[Stored dataset items]
⁂
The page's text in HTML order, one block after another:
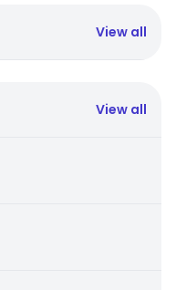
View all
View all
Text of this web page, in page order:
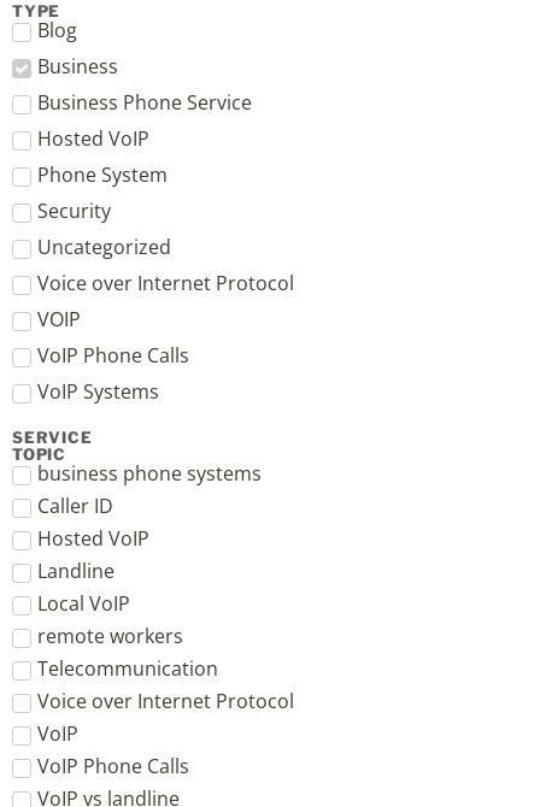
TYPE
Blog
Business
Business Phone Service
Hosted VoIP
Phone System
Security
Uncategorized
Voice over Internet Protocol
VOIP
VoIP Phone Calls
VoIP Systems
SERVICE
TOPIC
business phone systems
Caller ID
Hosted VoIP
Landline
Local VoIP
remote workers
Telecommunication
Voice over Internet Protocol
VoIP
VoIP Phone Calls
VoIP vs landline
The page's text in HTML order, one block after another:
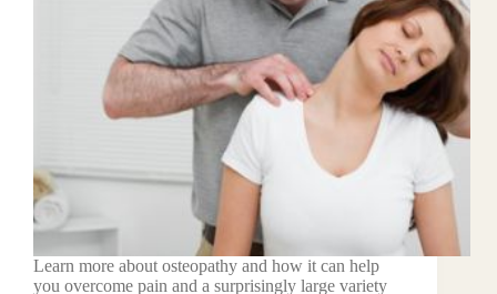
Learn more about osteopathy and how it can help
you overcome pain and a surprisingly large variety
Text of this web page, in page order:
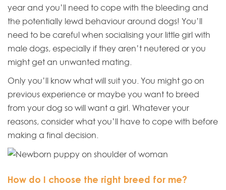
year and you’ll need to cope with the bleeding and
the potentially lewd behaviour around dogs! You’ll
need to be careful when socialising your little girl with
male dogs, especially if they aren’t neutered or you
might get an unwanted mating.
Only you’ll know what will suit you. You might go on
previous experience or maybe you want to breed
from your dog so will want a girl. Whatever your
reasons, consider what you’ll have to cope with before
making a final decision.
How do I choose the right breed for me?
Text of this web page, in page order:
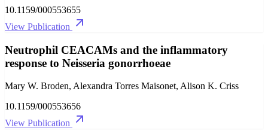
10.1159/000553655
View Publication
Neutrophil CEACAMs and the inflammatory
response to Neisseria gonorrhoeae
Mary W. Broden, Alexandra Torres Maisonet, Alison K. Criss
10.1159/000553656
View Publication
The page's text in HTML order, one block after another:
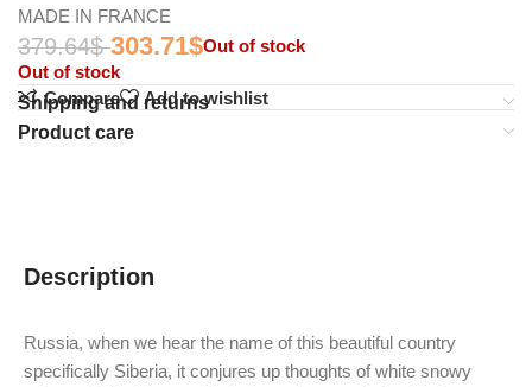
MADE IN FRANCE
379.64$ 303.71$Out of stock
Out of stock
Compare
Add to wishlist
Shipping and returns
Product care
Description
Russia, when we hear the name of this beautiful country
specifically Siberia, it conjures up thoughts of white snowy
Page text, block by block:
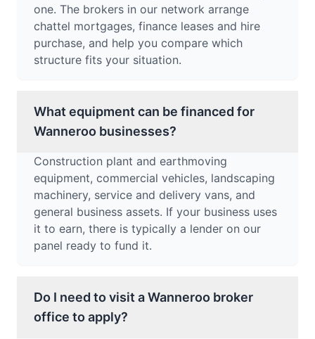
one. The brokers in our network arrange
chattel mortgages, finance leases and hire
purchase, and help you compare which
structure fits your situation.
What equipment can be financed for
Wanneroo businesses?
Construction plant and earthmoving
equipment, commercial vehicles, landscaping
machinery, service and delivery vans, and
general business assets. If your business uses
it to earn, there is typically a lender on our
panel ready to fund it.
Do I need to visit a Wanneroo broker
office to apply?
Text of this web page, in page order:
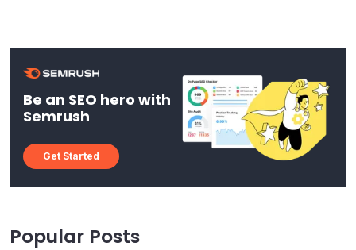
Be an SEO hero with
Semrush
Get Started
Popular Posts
⁂
After removing the pictures, repeat the remaining records exactly.

The page's text in HTML order, one block after another:
View all
View all
Text of this web page, in page order:
TYPE
Blog
Business
Business Phone Service
Hosted VoIP
Phone System
Security
Uncategorized
Voice over Internet Protocol
VOIP
VoIP Phone Calls
VoIP Systems
SERVICE
TOPIC
business phone systems
Caller ID
Hosted VoIP
Landline
Local VoIP
remote workers
Telecommunication
Voice over Internet Protocol
VoIP
VoIP Phone Calls
VoIP vs landline
The page's text in HTML order, one block after another:
Learn more about osteopathy and how it can help
you overcome pain and a surprisingly large variety
Text of this web page, in page order:
year and you’ll need to cope with the bleeding and
the potentially lewd behaviour around dogs! You’ll
need to be careful when socialising your little girl with
male dogs, especially if they aren’t neutered or you
might get an unwanted mating.
Only you’ll know what will suit you. You might go on
previous experience or maybe you want to breed
from your dog so will want a girl. Whatever your
reasons, consider what you’ll have to cope with before
making a final decision.
How do I choose the right breed for me?
Text of this web page, in page order:
10.1159/000553655
View Publication
Neutrophil CEACAMs and the inflammatory
response to Neisseria gonorrhoeae
Mary W. Broden, Alexandra Torres Maisonet, Alison K. Criss
10.1159/000553656
View Publication
The page's text in HTML order, one block after another:
MADE IN FRANCE
379.64$ 303.71$Out of stock
Out of stock
Compare
Add to wishlist
Shipping and returns
Product care
Description
Russia, when we hear the name of this beautiful country
specifically Siberia, it conjures up thoughts of white snowy
Page text, block by block:
one. The brokers in our network arrange
chattel mortgages, finance leases and hire
purchase, and help you compare which
structure fits your situation.
What equipment can be financed for
Wanneroo businesses?
Construction plant and earthmoving
equipment, commercial vehicles, landscaping
machinery, service and delivery vans, and
general business assets. If your business uses
it to earn, there is typically a lender on our
panel ready to fund it.
Do I need to visit a Wanneroo broker
office to apply?
Text of this web page, in page order:
Be an SEO hero with
Semrush
Get Started
Popular Posts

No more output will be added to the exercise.